- Activity
All records below are to be set down precisely as written, excluding pictures.

- Extracted entries
**********

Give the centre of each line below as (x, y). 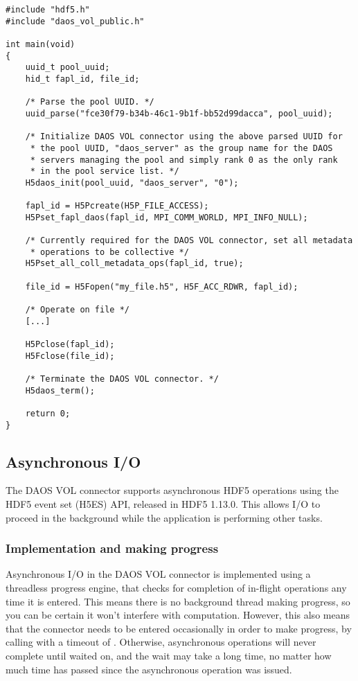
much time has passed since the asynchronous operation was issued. (149, 669)
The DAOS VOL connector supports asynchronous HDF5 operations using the (172, 490)
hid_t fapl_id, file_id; (82, 79)
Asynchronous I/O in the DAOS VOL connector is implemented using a (158, 574)
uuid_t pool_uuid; (68, 68)
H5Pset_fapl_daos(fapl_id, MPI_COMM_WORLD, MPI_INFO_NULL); (167, 217)
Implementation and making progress (112, 548)
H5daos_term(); (60, 390)
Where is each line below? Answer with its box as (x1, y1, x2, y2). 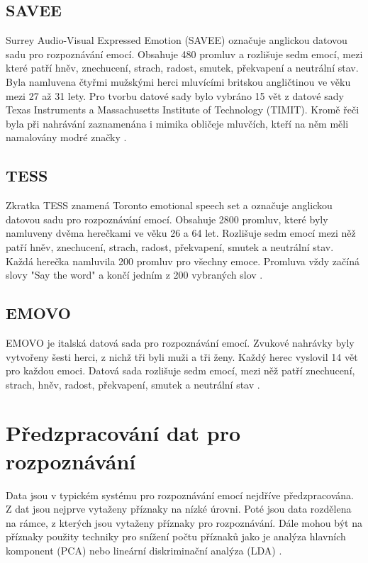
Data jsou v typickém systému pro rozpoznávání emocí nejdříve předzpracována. (6, 487, 354, 502)
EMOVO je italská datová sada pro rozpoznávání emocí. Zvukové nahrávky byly (6, 335, 355, 350)
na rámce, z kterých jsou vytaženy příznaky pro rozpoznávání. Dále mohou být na (6, 515, 362, 530)
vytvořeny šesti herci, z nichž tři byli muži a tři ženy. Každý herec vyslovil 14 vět (6, 349, 358, 364)
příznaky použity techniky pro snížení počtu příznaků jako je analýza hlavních (6, 529, 346, 544)
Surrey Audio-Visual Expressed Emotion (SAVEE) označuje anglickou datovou (6, 33, 347, 48)
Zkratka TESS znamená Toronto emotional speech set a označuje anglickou (6, 198, 333, 213)
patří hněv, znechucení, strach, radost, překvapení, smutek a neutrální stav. (6, 239, 334, 254)
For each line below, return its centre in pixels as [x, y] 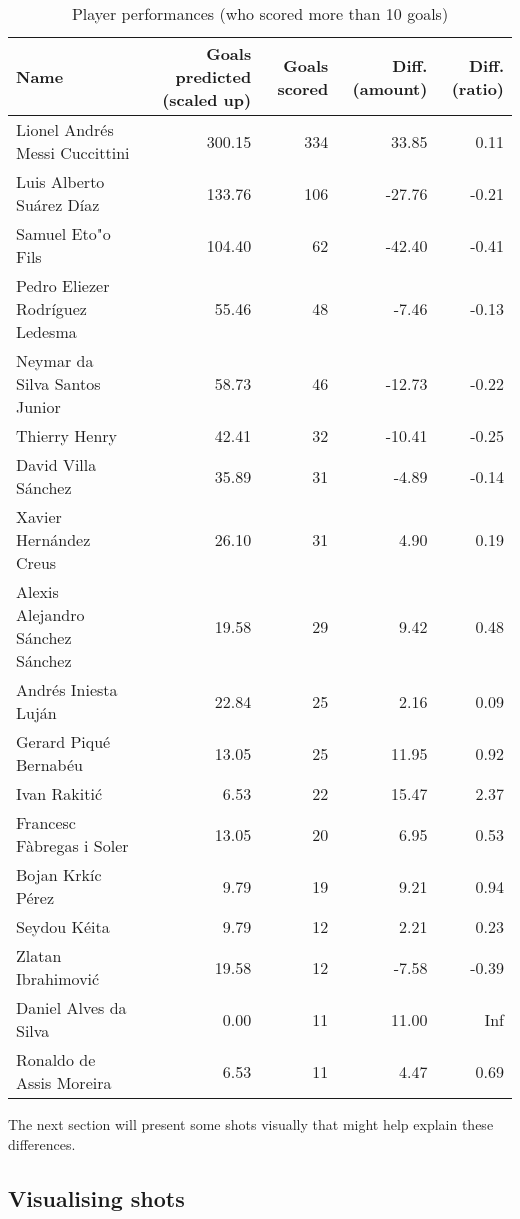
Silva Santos [58, 383]
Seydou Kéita [63, 926]
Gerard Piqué [63, 741]
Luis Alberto [60, 181]
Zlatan [39, 955]
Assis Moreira [64, 1082]
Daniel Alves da [71, 1007]
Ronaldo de [56, 1059]

**********

- Solution to this task
Give the centre of each line below as (x, y). 
much time has passed since the asynchronous operation was issued. (149, 669)
The DAOS VOL connector supports asynchronous HDF5 operations using the (172, 490)
hid_t fapl_id, file_id; (82, 79)
Asynchronous I/O in the DAOS VOL connector is implemented using a (158, 574)
uuid_t pool_uuid; (68, 68)
H5Pset_fapl_daos(fapl_id, MPI_COMM_WORLD, MPI_INFO_NULL); (167, 217)
Implementation and making progress (112, 548)
H5daos_term(); (60, 390)
Where is each line below? Answer with its box as (x1, y1, x2, y2). 
Data jsou v typickém systému pro rozpoznávání emocí nejdříve předzpracována. (6, 487, 354, 502)
EMOVO je italská datová sada pro rozpoznávání emocí. Zvukové nahrávky byly (6, 335, 355, 350)
na rámce, z kterých jsou vytaženy příznaky pro rozpoznávání. Dále mohou být na (6, 515, 362, 530)
vytvořeny šesti herci, z nichž tři byli muži a tři ženy. Každý herec vyslovil 14 vět (6, 349, 358, 364)
příznaky použity techniky pro snížení počtu příznaků jako je analýza hlavních (6, 529, 346, 544)
Surrey Audio-Visual Expressed Emotion (SAVEE) označuje anglickou datovou (6, 33, 347, 48)
Zkratka TESS znamená Toronto emotional speech set a označuje anglickou (6, 198, 333, 213)
patří hněv, znechucení, strach, radost, překvapení, smutek a neutrální stav. (6, 239, 334, 254)
For each line below, return its centre in pixels as [x, y] 
Silva Santos [58, 383]
Seydou Kéita [63, 926]
Gerard Piqué [63, 741]
Luis Alberto [60, 181]
Zlatan [39, 955]
Assis Moreira [64, 1082]
Daniel Alves da [71, 1007]
Ronaldo de [56, 1059]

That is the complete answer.